Required work: Within this material, find every line where the string "solaris" appears, and copy it out.

______

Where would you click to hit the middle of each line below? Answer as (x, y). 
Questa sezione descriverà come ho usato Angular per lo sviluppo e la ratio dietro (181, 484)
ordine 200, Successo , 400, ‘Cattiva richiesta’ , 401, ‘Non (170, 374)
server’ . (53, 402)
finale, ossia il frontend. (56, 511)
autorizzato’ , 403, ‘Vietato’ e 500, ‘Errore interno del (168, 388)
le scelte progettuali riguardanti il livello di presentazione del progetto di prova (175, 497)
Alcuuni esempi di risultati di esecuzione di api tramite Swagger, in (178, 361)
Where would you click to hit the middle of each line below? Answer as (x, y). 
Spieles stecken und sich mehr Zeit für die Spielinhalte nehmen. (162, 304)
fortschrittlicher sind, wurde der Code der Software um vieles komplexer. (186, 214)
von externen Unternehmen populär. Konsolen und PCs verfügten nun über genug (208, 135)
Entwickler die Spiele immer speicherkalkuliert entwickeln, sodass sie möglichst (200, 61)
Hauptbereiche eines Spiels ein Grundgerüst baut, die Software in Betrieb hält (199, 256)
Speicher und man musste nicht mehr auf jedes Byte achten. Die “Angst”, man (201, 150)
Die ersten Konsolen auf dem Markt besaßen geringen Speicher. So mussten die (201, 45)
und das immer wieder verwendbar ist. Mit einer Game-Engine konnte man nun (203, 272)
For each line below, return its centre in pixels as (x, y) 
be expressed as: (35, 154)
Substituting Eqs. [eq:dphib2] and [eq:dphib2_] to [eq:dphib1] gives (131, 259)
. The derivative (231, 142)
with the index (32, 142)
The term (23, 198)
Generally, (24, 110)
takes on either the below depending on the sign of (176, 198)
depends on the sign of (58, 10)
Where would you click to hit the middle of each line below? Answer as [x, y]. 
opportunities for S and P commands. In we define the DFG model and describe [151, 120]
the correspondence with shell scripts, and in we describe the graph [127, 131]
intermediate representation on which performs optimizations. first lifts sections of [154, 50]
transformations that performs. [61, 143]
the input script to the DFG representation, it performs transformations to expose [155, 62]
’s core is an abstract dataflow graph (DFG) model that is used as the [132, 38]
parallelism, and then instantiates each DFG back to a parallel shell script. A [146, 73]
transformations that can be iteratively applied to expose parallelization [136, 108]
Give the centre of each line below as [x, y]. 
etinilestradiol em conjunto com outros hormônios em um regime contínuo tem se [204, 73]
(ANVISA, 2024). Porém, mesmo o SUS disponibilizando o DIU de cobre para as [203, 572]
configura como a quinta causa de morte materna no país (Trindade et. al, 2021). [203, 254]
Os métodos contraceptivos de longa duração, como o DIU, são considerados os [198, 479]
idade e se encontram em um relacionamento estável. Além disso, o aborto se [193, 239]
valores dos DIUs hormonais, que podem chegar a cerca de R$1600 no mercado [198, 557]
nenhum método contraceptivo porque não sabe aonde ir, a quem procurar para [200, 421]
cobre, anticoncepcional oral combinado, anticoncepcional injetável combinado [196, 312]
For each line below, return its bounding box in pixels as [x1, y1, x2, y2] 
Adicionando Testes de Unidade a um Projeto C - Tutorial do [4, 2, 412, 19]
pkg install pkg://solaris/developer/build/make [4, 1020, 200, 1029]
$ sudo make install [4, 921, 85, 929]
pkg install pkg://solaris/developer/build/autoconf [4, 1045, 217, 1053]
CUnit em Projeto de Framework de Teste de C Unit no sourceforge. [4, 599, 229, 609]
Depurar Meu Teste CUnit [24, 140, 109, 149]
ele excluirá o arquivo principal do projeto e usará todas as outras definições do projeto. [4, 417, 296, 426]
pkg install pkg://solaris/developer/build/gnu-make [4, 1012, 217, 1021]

______

Answer to the exercise:
pkg install pkg://solaris/developer/build/make [4, 1020, 200, 1029]
pkg install pkg://solaris/developer/build/autoconf [4, 1045, 217, 1053]
pkg install pkg://solaris/developer/build/gnu-make [4, 1012, 217, 1021]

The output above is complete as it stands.